AEMeasurable.prod_mk
theorem AEMeasurable.prod_mk :
∀ {α : Type u_2} {β : Type u_3} {γ : Type u_4} {m0 : MeasurableSpace α} [inst : MeasurableSpace β]
[inst_1 : MeasurableSpace γ] {μ : MeasureTheory.Measure α} {f : α → β} {g : α → γ},
AEMeasurable f μ → AEMeasurable g μ → AEMeasurable (fun x => (f x, g x)) μ
The theorem `AEMeasurable.prod_mk` states that for any types `α`, `β`, and `γ`; given a measurable space over `α`, a measurable space over `β`, a measurable space over `γ`, a measure `μ` over the type `α`, and functions `f` and `g` that map from `α` to `β` and `γ` respectively; if `f` and `g` are both almost everywhere measurable (AEMeasurable), then the function that maps `x` in `α` to the pair `(f x, g x)` is also almost everywhere measurable.

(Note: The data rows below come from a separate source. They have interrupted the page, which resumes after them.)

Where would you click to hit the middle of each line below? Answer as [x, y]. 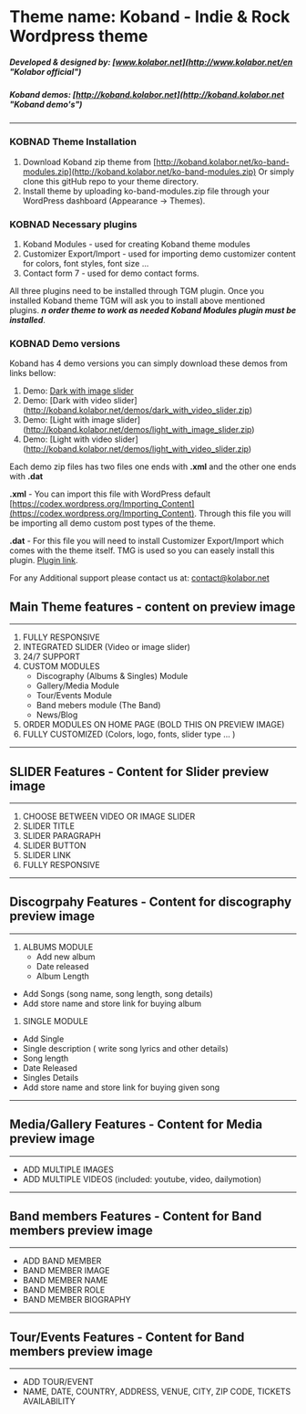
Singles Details [51, 1077]
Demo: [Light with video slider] [80, 439]
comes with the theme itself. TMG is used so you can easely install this [142, 550]
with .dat [26, 477]
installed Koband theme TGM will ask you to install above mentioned [138, 301]
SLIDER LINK [46, 855]
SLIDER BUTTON [54, 845]
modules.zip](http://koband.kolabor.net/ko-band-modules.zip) [139, 172]
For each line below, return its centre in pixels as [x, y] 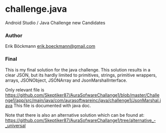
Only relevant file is [25, 90]
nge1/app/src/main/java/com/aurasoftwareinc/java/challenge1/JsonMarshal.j [83, 100]
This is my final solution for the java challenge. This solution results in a [78, 69]
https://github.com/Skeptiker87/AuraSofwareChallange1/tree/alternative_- [81, 120]
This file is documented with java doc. [52, 105]
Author [14, 35]
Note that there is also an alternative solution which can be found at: [75, 115]
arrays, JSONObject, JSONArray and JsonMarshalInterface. [66, 80]
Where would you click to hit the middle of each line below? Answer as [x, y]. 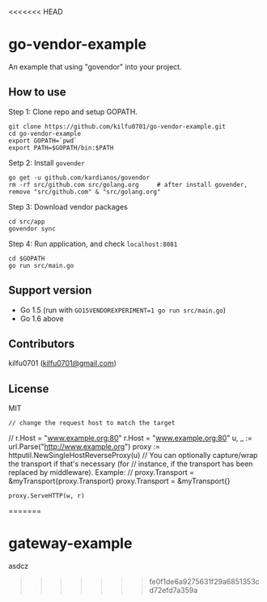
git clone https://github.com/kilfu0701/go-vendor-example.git [117, 126]
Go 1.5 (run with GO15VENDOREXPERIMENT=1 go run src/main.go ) [123, 310]
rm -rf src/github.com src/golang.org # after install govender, [128, 184]
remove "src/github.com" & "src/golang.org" [85, 192]
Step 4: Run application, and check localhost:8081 [93, 244]
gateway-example [70, 543]
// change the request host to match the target [92, 423]
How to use [37, 92]
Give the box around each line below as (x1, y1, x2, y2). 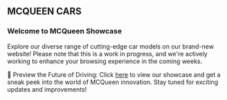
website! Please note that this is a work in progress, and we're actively (7, 49, 208, 58)
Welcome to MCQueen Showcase (7, 26, 122, 36)
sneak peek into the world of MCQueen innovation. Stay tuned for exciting (7, 78, 219, 86)
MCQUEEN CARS (7, 6, 82, 17)
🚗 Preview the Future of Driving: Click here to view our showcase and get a (7, 70, 221, 78)
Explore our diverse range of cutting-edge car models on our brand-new (7, 42, 215, 51)
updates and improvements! (7, 85, 87, 93)
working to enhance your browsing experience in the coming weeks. (7, 57, 203, 65)

In other words, we can create an almost everywhere measurable function over pairs of the range values, if the original functions are almost everywhere measurable.
More concisely: If `f` and `g` are almost everywhere measurable functions from a measurable space `(α, Σα, μ)` to measurable spaces `(β, Σβ)` and `(γ, Σγ)` respectively, then the function `x ↦ (f x, g x)` is almost everywhere measurable from `(α, Σα)` to the product measurable space `(β × γ, Σβ × Σγ)`.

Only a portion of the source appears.